This weekend one of my best friends got married.
I hung around outside the temple waiting for her to take vows and make covenants and such.
She wore a beautiful white gown complete with a veil.
She and her husband looked gorgeous and happy.
A billion pictures were taken.
Then a luncheon.
Then a reception.
Music and dancing and laughing
There were presents and family and friends and small children running about.
A lot of people were stressed out.
Some reminisced about the time when they were still young lovers entering an exciting journey together.
Some were bitter that it's not their turn yet.
I kept thinking, I will never have a wedding.
I love traditions. I really do.
But, I also hate them.
I hate how weddings have to be so stressful and expensive.
I love dressing up--because I don't do it very often, but the
re's something about wedding attire that is very different from dressing up to look damn good (not that I don't look damn good in anything...).
My favorite part was the shoes.
Even if marriage is legal (in 7 states right now) I don't want a wedding.
And here's the thing, I don't even know if I believe in marriage.

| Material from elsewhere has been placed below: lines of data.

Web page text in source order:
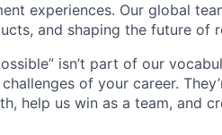
experiences. Our global
and shaping the future of
isn’t part of our
of your career.
help us win as a team, and
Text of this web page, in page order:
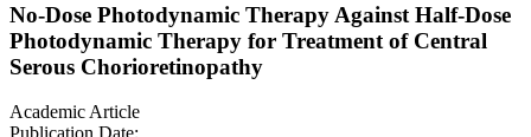
No-Dose Photodynamic Therapy Against Half-Dose
Photodynamic Therapy for Treatment of Central
Serous Chorioretinopathy
Academic Article
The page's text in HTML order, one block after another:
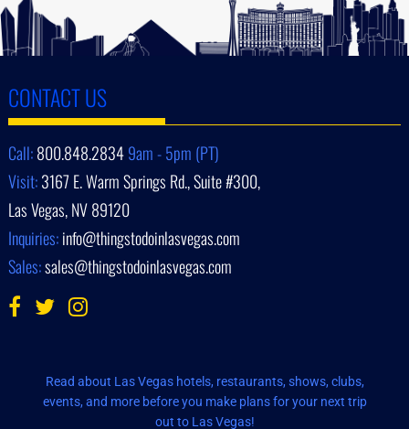
CONTACT US
Call:800.848.28349am - 5pm (PT)
Visit:3167 E. Warm Springs Rd., Suite #300,
Las Vegas, NV 89120
Inquiries:info@thingstodoinlasvegas.com
Sales:sales@thingstodoinlasvegas.com
Read about Las Vegas hotels, restaurants, shows, clubs,
events, and more before you make plans for your next trip
out to Las Vegas!
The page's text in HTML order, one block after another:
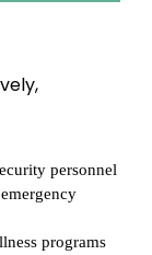
personnel
programs
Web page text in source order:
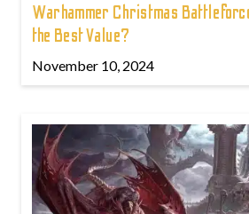
Warhammer Christmas
the Best Value?
November 10, 2024
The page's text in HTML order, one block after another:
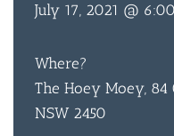
July 17, 2021 @
Where?
The Hoey Moey, 84
NSW 2450
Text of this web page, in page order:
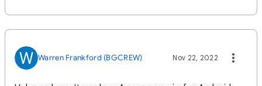
W Warren Frankford (BGCREW) Nov 22, 2022
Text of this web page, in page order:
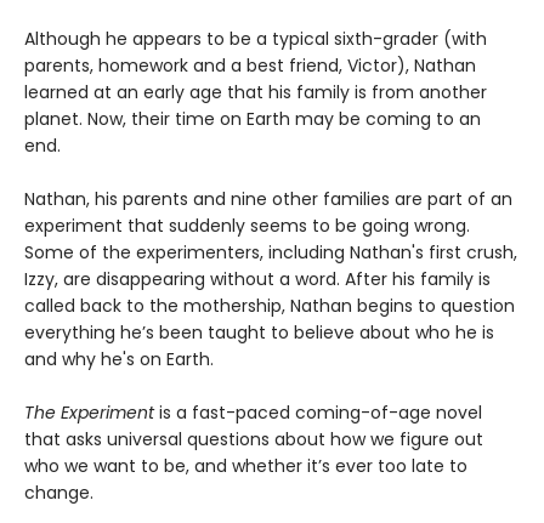
Although he appears to be a typical sixth-grader (with
parents, homework and a best friend, Victor), Nathan
learned at an early age that his family is from another
planet. Now, their time on Earth may be coming to an
end.
Nathan, his parents and nine other families are part of an
experiment that suddenly seems to be going wrong.
Some of the experimenters, including Nathan's first crush,
Izzy, are disappearing without a word. After his family is
called back to the mothership, Nathan begins to question
everything he’s been taught to believe about who he is
and why he's on Earth.
The Experimentis a fast-paced coming-of-age novel
that asks universal questions about how we figure out
who we want to be, and whether it’s ever too late to
change.
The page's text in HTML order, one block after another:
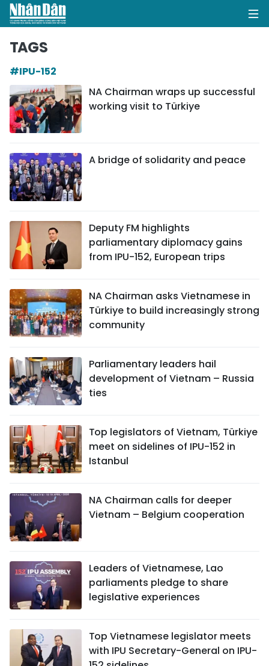
POLITICS
BUSINESS
ENVIRONMENT
CULTURE
SCI-TECH
WORLD
PICTURES
VIDEO
INFOGRAPHIC
中文
РУССКИЙ
TAGS
#IPU-152
NA Chairman wraps up successful
working visit to Türkiye
A bridge of solidarity and peace
Deputy FM highlights
parliamentary diplomacy gains
from IPU-152, European trips
NA Chairman asks Vietnamese in
Türkiye to build increasingly strong
community
Parliamentary leaders hail
development of Vietnam – Russia
ties
Top legislators of Vietnam, Türkiye
meet on sidelines of IPU-152 in
Istanbul
NA Chairman calls for deeper
Vietnam – Belgium cooperation
Leaders of Vietnamese, Lao
parliaments pledge to share
legislative experiences
Top Vietnamese legislator meets
with IPU Secretary-General on IPU-
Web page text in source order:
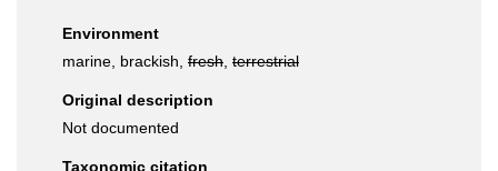
Environment
marine, brackish, fresh terrestrial
Original description
Not documented
Taxonomic citation
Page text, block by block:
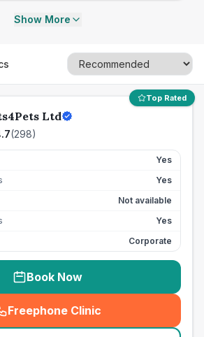
Show More
Top Rated
Ltd
(298)
Yes
Yes
Not available
Yes
Corporate
Book Now
Freephone Clinic
(seo_lab_card_freephone
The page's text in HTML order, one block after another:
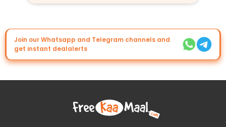
Join our Whatsapp and Telegram channels and
get instant dealalerts
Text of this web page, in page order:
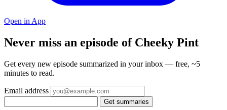
Open in App
Never miss an episode of Cheeky Pint
Get every new episode summarized in your inbox — free, ~5
minutes to read.
Email address
Get summaries
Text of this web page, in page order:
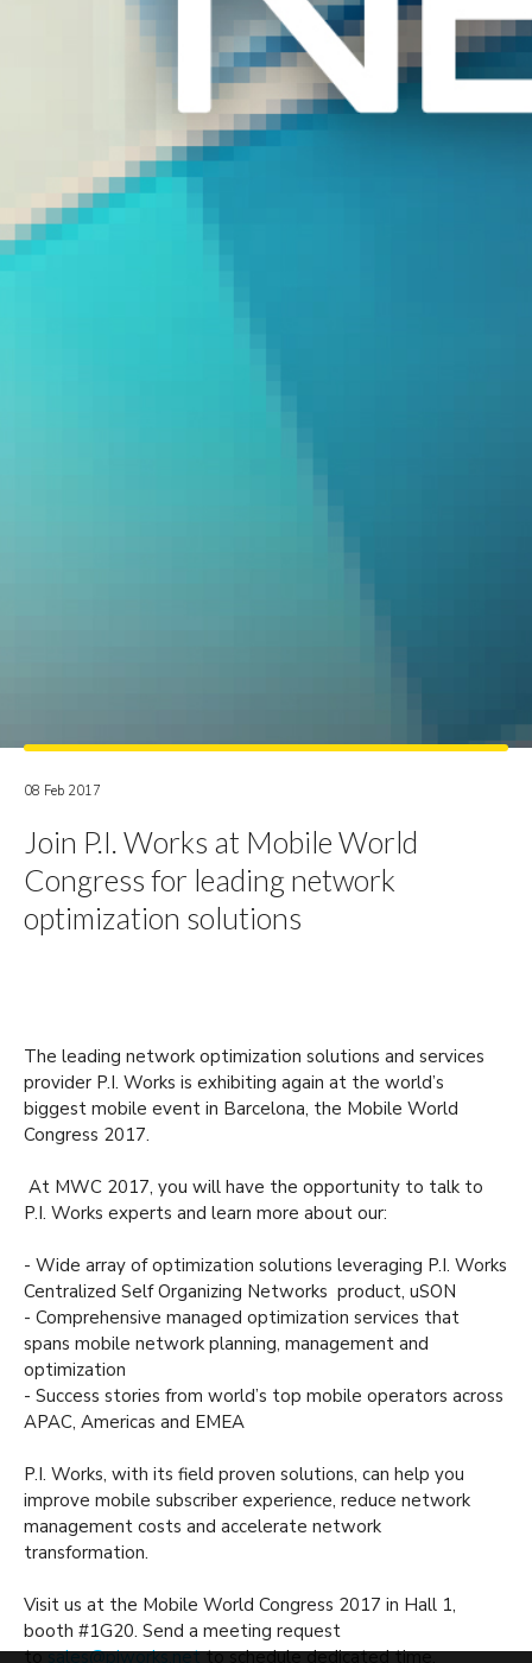
08 Feb 2017
Join P.I. Works at Mobile World
Congress for leading network
optimization solutions
The leading network optimization solutions and services
provider P.I. Works is exhibiting again at the world’s
biggest mobile event in Barcelona, the Mobile World
Congress 2017.
At MWC 2017, you will have the opportunity to talk to
P.I. Works experts and learn more about our:
- Wide array of optimization solutions leveraging P.I. Works
Centralized Self Organizing Networks product, uSON
- Comprehensive managed optimization services that
spans mobile network planning, management and
optimization
- Success stories from world’s top mobile operators across
APAC, Americas and EMEA
P.I. Works, with its field proven solutions, can help you
improve mobile subscriber experience, reduce network
management costs and accelerate network
transformation.
Visit us at the Mobile World Congress 2017 in Hall 1,
booth #1G20. Send a meeting request
tosales@piworks.netto schedule dedicated time.

Is that a weird thing to say?
Of course I believe that it happens (obviously my friend just got married--that makes a marriage). What I mean is, I don't think I value marriage.
A fancy wedding. A large amount of people I may or may not even remember.
Gifts I probably don't want (unless it's money).
Stress. Stress. Stress.
And when it comes down to it, a marriage is just a piece of paper saying that your love is official.
But of course it isn't really because we have this thing called divorce. Another piece of paper that says your love is now officially centered more on hating each other :)
I value commitment. I value relationships and love.
I think that there are other ways to show commitment and love and fidelity.
If ever I come to a point where I want to share my whole life with someone, I think we'll come up with a way to let each other know, and maybe even to share it with others. But it won't be a wedding.
I suppose I must add something about the legality of marriage. Because that piece of paper does mean a little more than official love. It means health benefits and joint taxes and all that other stuff I don't often think about. Marriage is not a religious thing. It is just a government thing--it's a ploy to get people to spend all their money.
Anyway...I'm going to come up with some better ways to celebrate love.
Let me know if you have any good ones.